WORK TO COMPLETE
Copy out exactly, from the entries that follow, the line holding "Monokai Nightfox [24, 727, 76, 736]", the line holding "Welcome to my", and all lines between them, but no pictures.

INPUT DATA
──────
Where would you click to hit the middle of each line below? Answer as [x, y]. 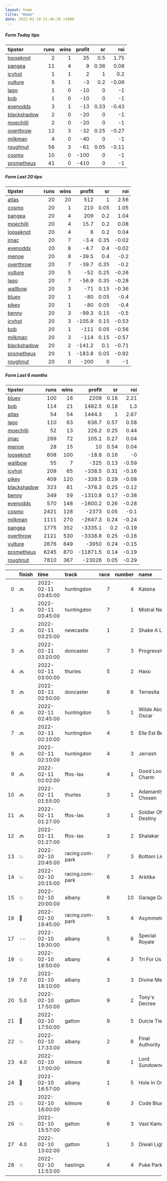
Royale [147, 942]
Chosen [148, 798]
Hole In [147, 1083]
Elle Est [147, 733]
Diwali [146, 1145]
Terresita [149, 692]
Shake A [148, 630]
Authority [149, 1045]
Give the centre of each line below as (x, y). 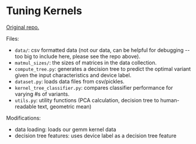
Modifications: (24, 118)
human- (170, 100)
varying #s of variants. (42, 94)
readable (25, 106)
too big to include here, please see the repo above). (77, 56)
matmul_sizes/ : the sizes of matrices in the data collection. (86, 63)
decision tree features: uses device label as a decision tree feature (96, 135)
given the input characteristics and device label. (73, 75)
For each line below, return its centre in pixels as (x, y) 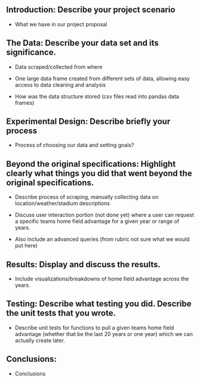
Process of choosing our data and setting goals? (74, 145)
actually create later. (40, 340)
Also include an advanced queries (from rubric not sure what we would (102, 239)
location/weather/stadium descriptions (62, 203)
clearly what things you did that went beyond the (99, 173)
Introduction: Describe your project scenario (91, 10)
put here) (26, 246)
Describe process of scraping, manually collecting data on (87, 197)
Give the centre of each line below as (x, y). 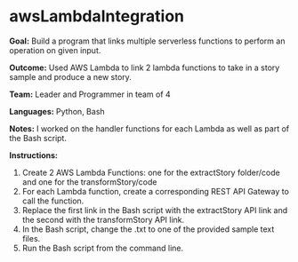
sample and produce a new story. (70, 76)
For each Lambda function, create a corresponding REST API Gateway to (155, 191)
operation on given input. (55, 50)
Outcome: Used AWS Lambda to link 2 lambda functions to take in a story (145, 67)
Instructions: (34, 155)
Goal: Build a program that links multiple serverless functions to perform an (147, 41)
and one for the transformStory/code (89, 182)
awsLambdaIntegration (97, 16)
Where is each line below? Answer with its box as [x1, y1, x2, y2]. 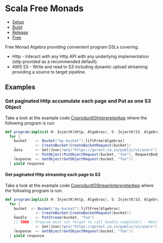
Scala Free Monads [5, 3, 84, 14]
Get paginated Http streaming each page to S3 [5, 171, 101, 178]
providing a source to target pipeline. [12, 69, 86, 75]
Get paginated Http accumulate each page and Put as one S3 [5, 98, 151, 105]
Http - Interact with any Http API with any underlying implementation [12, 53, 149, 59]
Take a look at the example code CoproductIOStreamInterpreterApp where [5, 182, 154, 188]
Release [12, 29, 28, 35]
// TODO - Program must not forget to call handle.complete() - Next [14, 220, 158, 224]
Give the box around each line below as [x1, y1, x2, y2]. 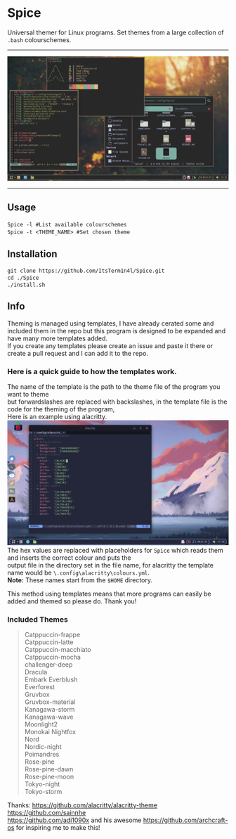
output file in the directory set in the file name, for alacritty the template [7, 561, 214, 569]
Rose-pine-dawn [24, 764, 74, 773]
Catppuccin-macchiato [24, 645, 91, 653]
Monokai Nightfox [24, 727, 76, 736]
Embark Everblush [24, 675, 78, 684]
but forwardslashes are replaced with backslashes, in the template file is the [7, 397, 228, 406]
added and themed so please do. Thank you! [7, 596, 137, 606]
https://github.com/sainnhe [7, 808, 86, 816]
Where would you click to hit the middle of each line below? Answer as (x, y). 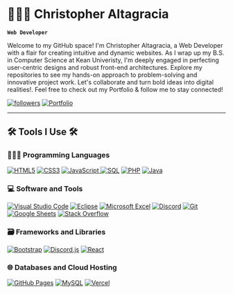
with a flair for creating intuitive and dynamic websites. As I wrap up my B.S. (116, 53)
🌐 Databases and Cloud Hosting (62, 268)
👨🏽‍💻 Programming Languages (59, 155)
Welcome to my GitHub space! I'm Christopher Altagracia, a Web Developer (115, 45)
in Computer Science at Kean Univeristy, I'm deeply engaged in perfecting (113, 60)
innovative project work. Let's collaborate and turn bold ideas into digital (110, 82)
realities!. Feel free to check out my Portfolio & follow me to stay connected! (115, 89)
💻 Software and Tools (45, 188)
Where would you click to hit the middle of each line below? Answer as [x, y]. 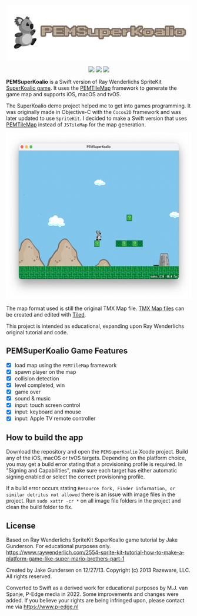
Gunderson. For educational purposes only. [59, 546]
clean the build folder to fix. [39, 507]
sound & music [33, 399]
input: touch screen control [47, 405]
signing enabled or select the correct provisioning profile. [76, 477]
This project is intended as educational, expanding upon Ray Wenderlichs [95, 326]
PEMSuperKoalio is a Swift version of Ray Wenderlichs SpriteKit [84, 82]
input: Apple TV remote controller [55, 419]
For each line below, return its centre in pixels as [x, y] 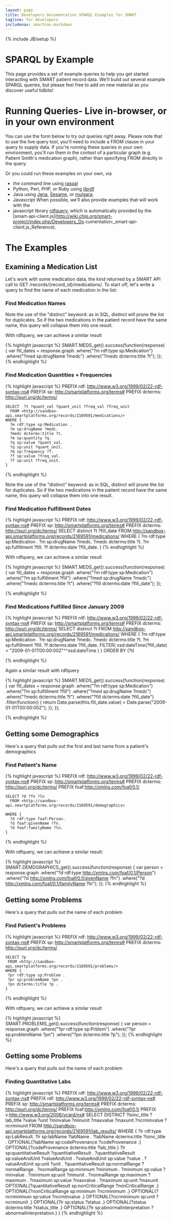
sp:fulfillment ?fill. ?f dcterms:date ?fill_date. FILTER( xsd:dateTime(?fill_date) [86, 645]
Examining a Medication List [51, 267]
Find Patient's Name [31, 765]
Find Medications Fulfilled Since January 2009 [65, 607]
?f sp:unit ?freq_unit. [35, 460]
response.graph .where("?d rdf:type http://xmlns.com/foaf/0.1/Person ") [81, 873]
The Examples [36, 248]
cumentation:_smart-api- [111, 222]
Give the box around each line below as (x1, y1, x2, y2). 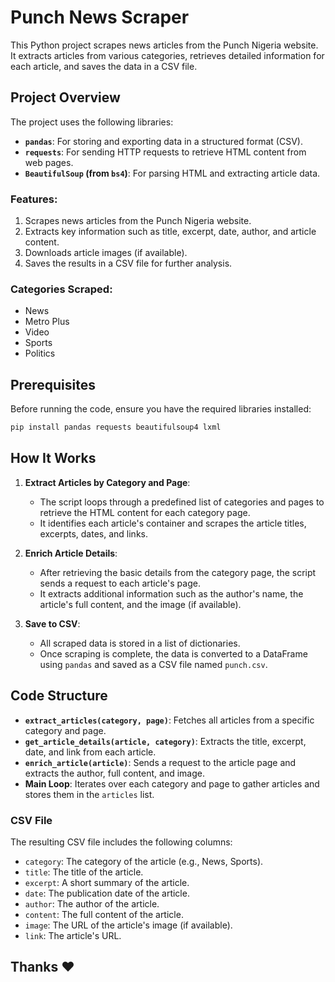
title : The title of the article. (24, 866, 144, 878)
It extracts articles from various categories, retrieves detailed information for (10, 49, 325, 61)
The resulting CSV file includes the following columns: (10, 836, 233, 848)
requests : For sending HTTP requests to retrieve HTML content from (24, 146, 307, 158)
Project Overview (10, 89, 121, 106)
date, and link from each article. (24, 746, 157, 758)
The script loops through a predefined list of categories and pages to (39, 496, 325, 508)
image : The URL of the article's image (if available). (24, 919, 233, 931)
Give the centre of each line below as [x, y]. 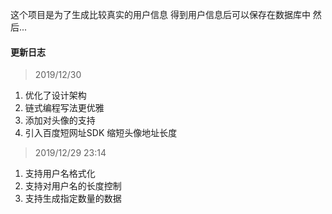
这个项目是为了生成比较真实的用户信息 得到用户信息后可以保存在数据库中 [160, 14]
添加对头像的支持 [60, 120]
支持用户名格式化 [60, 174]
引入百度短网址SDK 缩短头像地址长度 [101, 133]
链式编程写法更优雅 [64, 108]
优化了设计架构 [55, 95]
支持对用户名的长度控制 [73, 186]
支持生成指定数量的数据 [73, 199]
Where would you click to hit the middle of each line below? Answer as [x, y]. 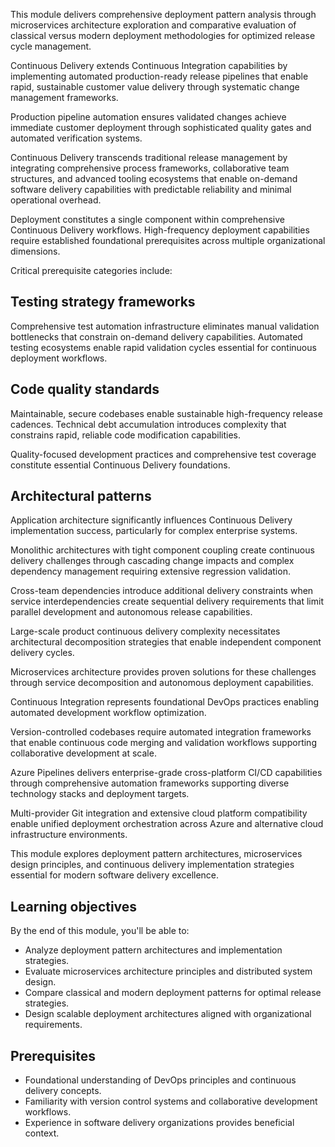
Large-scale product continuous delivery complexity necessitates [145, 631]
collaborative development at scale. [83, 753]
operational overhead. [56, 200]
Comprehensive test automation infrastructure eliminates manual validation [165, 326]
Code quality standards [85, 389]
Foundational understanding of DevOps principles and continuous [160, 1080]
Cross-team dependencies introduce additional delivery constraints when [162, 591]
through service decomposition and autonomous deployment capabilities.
──────
THE ANSWER
Monokai Nightfox [24, 727, 76, 736]
Embark Everblush [24, 675, 78, 684]
but forwardslashes are replaced with backslashes, in the template file is the [7, 397, 228, 406]
added and themed so please do. Thank you! [7, 596, 137, 606]
https://github.com/sainnhe [7, 808, 86, 816]
Where would you click to hit the middle of each line below? Answer as (x, y). 
with a flair for creating intuitive and dynamic websites. As I wrap up my B.S. (116, 53)
🌐 Databases and Cloud Hosting (62, 268)
👨🏽‍💻 Programming Languages (59, 155)
Welcome to my GitHub space! I'm Christopher Altagracia, a Web Developer (115, 45)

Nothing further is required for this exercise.